▶ _PROBLEM STATEMENT_
All lines below containing the string "burnitgw" are to be copied.

Data excerpts:
========

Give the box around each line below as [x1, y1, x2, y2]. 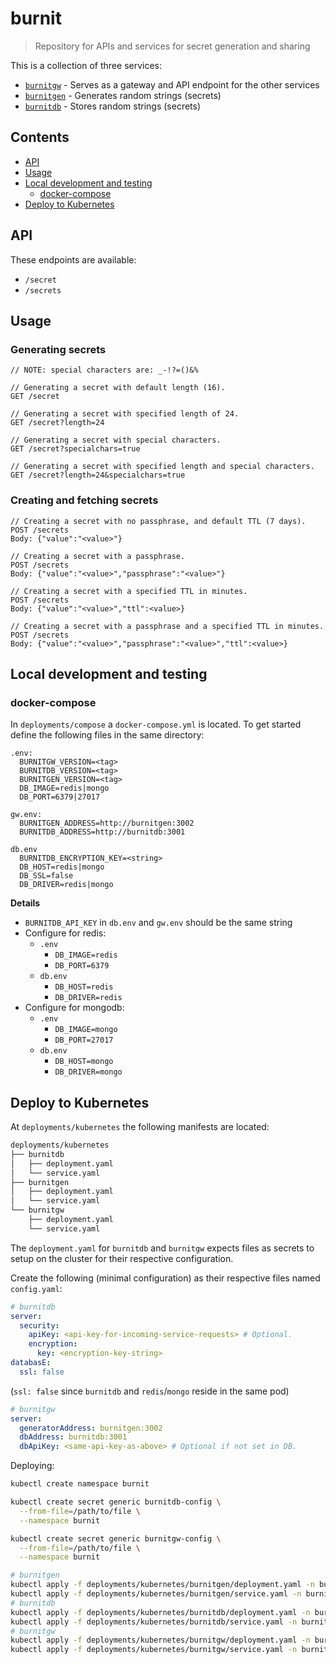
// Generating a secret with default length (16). [10, 383, 226, 393]
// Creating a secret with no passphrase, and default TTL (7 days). [10, 516, 307, 526]
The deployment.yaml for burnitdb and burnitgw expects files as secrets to [10, 1242, 315, 1254]
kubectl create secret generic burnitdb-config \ [10, 1497, 222, 1507]
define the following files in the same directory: [10, 729, 205, 741]
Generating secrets [10, 342, 107, 356]
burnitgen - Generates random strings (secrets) [24, 89, 222, 101]
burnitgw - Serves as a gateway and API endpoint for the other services [24, 78, 320, 91]

========

▶ _EXERCISE RESULT_
The deployment.yaml for burnitdb and burnitgw expects files as secrets to [10, 1242, 315, 1254]
burnitgw - Serves as a gateway and API endpoint for the other services [24, 78, 320, 91]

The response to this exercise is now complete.